In terms of determining appropriate checklists and rating scales for direct observation of procedural skills, one issue is the degree to which these instruments should be structured. Studies in which the use of checklists and the use of global rating scales were compared in the context of standardized patient examinations have shown global ratings to be more reliable, suggesting that some degree of flexibility improves reliability. For the assessment of procedural skills, however, which are perhaps more mechanistic than other clinical skills, a structured approach may be required.
In a survey of a small group of anesthetists, Greaves and Grant  found that assessment of procedural skills, as opposed to more general clinical skills, is more effective when structured observations are made and the tasks are broken down into their components. Another variation of direct observation of procedural skills is the integrated procedural performance instrument. With that method, candidates are observed remotely with a video camera by assessors who collect data on the performance and send it to the supervising clinician. The main advantage of the integrated procedural performance instrument is that observing each performance remotely minimizes the effect that direct observation can have in altering the performance of a trainee owing to anxiety. Therefore, the assessment more closely approximates clinical reality. It is, however, highly resource intensive .
The resident chooses the timing, procedure, and assessor for the assessment and is responsible for ensuring completion of the required number of assessments. Direct observation of procedural skills is performed according to the steps developed for radiology. The steps in the procedure are observed by a faculty member and scored as feedback for formative assessment. The procedures are selected according to the time required to perform them and according to the level of training of the resident. Second-year residents may be required to perform drainage procedures, and residents in the third year and above may perform core biopsies. The time required for these procedures ranges from 20 to 30 minutes.
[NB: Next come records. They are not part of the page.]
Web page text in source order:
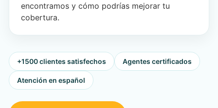
encontramos y cómo podrías mejorar tu
cobertura.
+1500 clientes satisfechos Agentes certificados
Atención en español
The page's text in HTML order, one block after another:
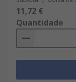
11,72 €
Quantidade
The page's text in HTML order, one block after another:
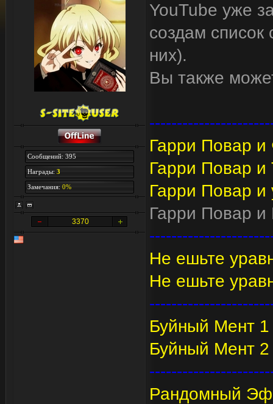
Сообщений: 395
Награды: 3
Замечания: 0%
3370
YouTube уже
создам
них).
Вы также
Гарри Повар
Гарри Повар и
Гарри Повар и
Гарри Повар и
Не ешьте
Не ешьте
Буйный Мент 1
Буйный Мент 2
Рандомный
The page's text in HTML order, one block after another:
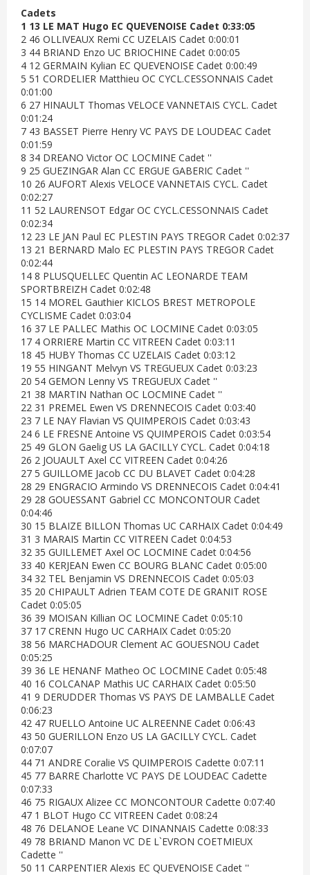
Cadets
1 13 LE MAT Hugo EC QUEVENOISE Cadet 0:33:05
2 46 OLLIVEAUX Remi CC UZELAIS Cadet 0:00:01
3 44 BRIAND Enzo UC BRIOCHINE Cadet 0:00:05
4 12 GERMAIN Kylian EC QUEVENOISE Cadet 0:00:49
5 51 CORDELIER Matthieu OC CYCL.CESSONNAIS Cadet
0:01:00
6 27 HINAULT Thomas VELOCE VANNETAIS CYCL. Cadet
0:01:24
7 43 BASSET Pierre Henry VC PAYS DE LOUDEAC Cadet
0:01:59
8 34 DREANO Victor OC LOCMINE Cadet ''
9 25 GUEZINGAR Alan CC ERGUE GABERIC Cadet ''
10 26 AUFORT Alexis VELOCE VANNETAIS CYCL. Cadet
0:02:27
11 52 LAURENSOT Edgar OC CYCL.CESSONNAIS Cadet
0:02:34
12 23 LE JAN Paul EC PLESTIN PAYS TREGOR Cadet 0:02:37
13 21 BERNARD Malo EC PLESTIN PAYS TREGOR Cadet
0:02:44
14 8 PLUSQUELLEC Quentin AC LEONARDE TEAM
SPORTBREIZH Cadet 0:02:48
15 14 MOREL Gauthier KICLOS BREST METROPOLE
CYCLISME Cadet 0:03:04
16 37 LE PALLEC Mathis OC LOCMINE Cadet 0:03:05
17 4 ORRIERE Martin CC VITREEN Cadet 0:03:11
18 45 HUBY Thomas CC UZELAIS Cadet 0:03:12
19 55 HINGANT Melvyn VS TREGUEUX Cadet 0:03:23
20 54 GEMON Lenny VS TREGUEUX Cadet ''
21 38 MARTIN Nathan OC LOCMINE Cadet ''
22 31 PREMEL Ewen VS DRENNECOIS Cadet 0:03:40
23 7 LE NAY Flavian VS QUIMPEROIS Cadet 0:03:43
24 6 LE FRESNE Antoine VS QUIMPEROIS Cadet 0:03:54
25 49 GLON Gaelig US LA GACILLY CYCL. Cadet 0:04:18
26 2 JOUAULT Axel CC VITREEN Cadet 0:04:26
27 5 GUILLOME Jacob CC DU BLAVET Cadet 0:04:28
28 29 ENGRACIO Armindo VS DRENNECOIS Cadet 0:04:41
29 28 GOUESSANT Gabriel CC MONCONTOUR Cadet
0:04:46
30 15 BLAIZE BILLON Thomas UC CARHAIX Cadet 0:04:49
31 3 MARAIS Martin CC VITREEN Cadet 0:04:53
32 35 GUILLEMET Axel OC LOCMINE Cadet 0:04:56
33 40 KERJEAN Ewen CC BOURG BLANC Cadet 0:05:00
34 32 TEL Benjamin VS DRENNECOIS Cadet 0:05:03
35 20 CHIPAULT Adrien TEAM COTE DE GRANIT ROSE
Cadet 0:05:05
36 39 MOISAN Killian OC LOCMINE Cadet 0:05:10
37 17 CRENN Hugo UC CARHAIX Cadet 0:05:20
38 56 MARCHADOUR Clement AC GOUESNOU Cadet
0:05:25
39 36 LE HENANF Matheo OC LOCMINE Cadet 0:05:48
40 16 COLCANAP Mathis UC CARHAIX Cadet 0:05:50
41 9 DERUDDER Thomas VS PAYS DE LAMBALLE Cadet
0:06:23
42 47 RUELLO Antoine UC ALREENNE Cadet 0:06:43
43 50 GUERILLON Enzo US LA GACILLY CYCL. Cadet
0:07:07
44 71 ANDRE Coralie VS QUIMPEROIS Cadette 0:07:11
45 77 BARRE Charlotte VC PAYS DE LOUDEAC Cadette
0:07:33
46 75 RIGAUX Alizee CC MONCONTOUR Cadette 0:07:40
47 1 BLOT Hugo CC VITREEN Cadet 0:08:24
48 76 DELANOE Leane VC DINANNAIS Cadette 0:08:33
49 78 BRIAND Manon VC DE L`EVRON COETMIEUX
Cadette ''
50 11 CARPENTIER Alexis EC QUEVENOISE Cadet ''
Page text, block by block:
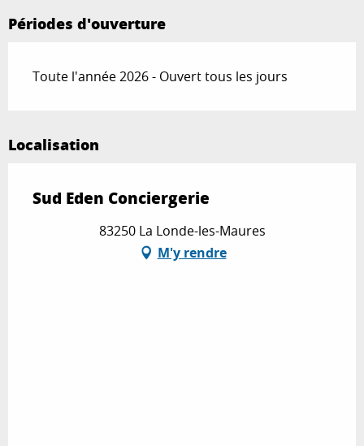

In direct observation of procedural skills, residents may perform the following imaging-guided procedures: diagnostic aspiration of ascites and pleural effusion; catheter placement for ascites; therapeutic aspiration of pleural effusion; aspiration of liver abscess; catheter placement for postoperative collection; fine-needle aspiration of superficial organs (thyroid and lymph nodes) for cytologic evaluation; lumbar puncture under fluoroscopic guidance; liver biopsy; prostate biopsy; and breast biopsy.
Feedback is given for identification of agreed strengths and areas for development. The weak areas should be overcome with further dedicated learning, observation, and practice. The sole purpose of scoring is provision of meaningful feedback. Areas of strength and those requiring further improvement are identified. Feedback must be given immediately after the assessment.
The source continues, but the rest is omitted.